As noted earlier, pleiotropy limits the unambiguous affirmation of a genotype-phenotype association, as does the fact that heterogeneous genetic abnormalities can produce the same phenotype. The logical consequence of both statements challenges the necessary and sufficient conditions by which a causal relation between genotype and phenotype can be ascertained. Neurobiological, neurophysiological, neurodevelopmental, and neurobehavioral processes that may also insinuate themselves along the path between the two endpoints will make attempts at establishing valid genotype-phenotypes less certain. Moreover, as Smoller (2013) and others have observed, genotype-phenotype associations may not be well-established since many psychiatric disorders have overlapping symptoms and the likelihood of misclassification is considerable. For psychiatric disorders, therefore, Gottesman & Gould (2003) argued that the nosology for a syndromic phenotype may not be the best approach for ascertaining the underlying genetic etiology. Their solution was to identify an endophenotype detectable by “biochemical test or microscopic examination” (Gottesman & Gould, 2003), the second approach suggested by Leboyer et al. (1998).
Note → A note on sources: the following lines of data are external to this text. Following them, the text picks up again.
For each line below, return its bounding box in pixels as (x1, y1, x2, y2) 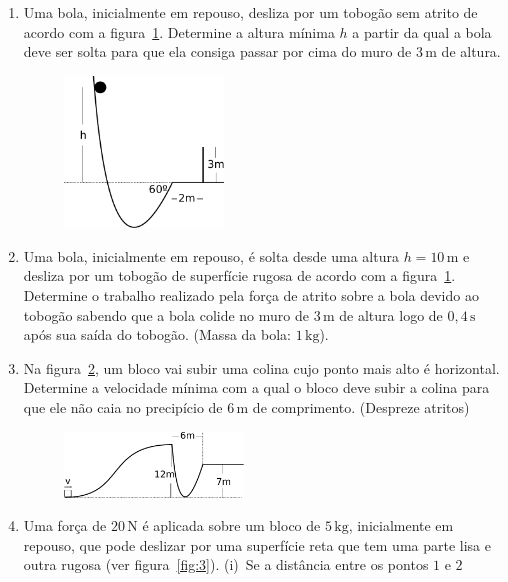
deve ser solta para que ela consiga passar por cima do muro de (23, 41, 412, 62)
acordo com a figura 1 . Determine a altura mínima (23, 21, 335, 42)
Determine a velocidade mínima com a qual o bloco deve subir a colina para (23, 377, 490, 398)
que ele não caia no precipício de (23, 396, 223, 417)
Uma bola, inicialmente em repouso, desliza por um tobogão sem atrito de (23, 2, 478, 22)
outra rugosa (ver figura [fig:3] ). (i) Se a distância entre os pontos (23, 554, 429, 575)
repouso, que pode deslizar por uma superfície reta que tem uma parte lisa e (23, 534, 491, 555)
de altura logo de (339, 304, 443, 325)

Flint & Munafò (2007) concur with Gottesman and Gould, stating that “(e)ndophenotypes in psychiatry retain the notion of an internal process, but one that can be objectively measured…” (Flint & Munafò, 2007, p. 163). In their meta-analysis of psychiatric disorders and their putative genotypes, Flint & Munafò (2007) state that, by identifying endophenotypes in psychiatric disorders, researchers would have a more parsimonious pathway to the genotype. To that end, they analyzed the results from seven well-known psychiatric disorders in which putative endophenotypes have been identified, five case-control studies of different genes that may be associated with schizophrenia, and 26 samples from 16 studies examining the COMT genotype with two measures of cognitive “endophenotypes” associated with schizophrenia. Results from all three analyses were less than convincing, with effect sizes ranging from 0.1% to 0.5%. Flint & Munafò (2007) concluded that the effect sizes they found for endophenotypes were not much different from those found at the level of the phenotype. Moreover, they argue that the genetic architecture may be as multifaceted as the psychiatric disorder itself, a point made earlier about heterogeneous genotypes.
1.4 Modeling causality in a genotype-phenotype environment
The epistemological paradigm for genotype-phenotype associations is a model of causality. However, given what is known about pleiotropy as well as multiple genetic abnormalities producing the same phenotype, modeling causality is not as simple as the genotype-phenotype prototype proposed by Johannsen. In addition to these difficulties, attempts to circumvent problems associated with phenotype assessment by evaluating an intermediate type or endophenotype have met with limited success. In all these instances, the obstacles in establishing a valid genotype-phenotype associations in the manner originally described by Johannsen can be considered a subcategory of the problem of ascertaining a valid model of causality in an observational setting as opposed to experimental environment.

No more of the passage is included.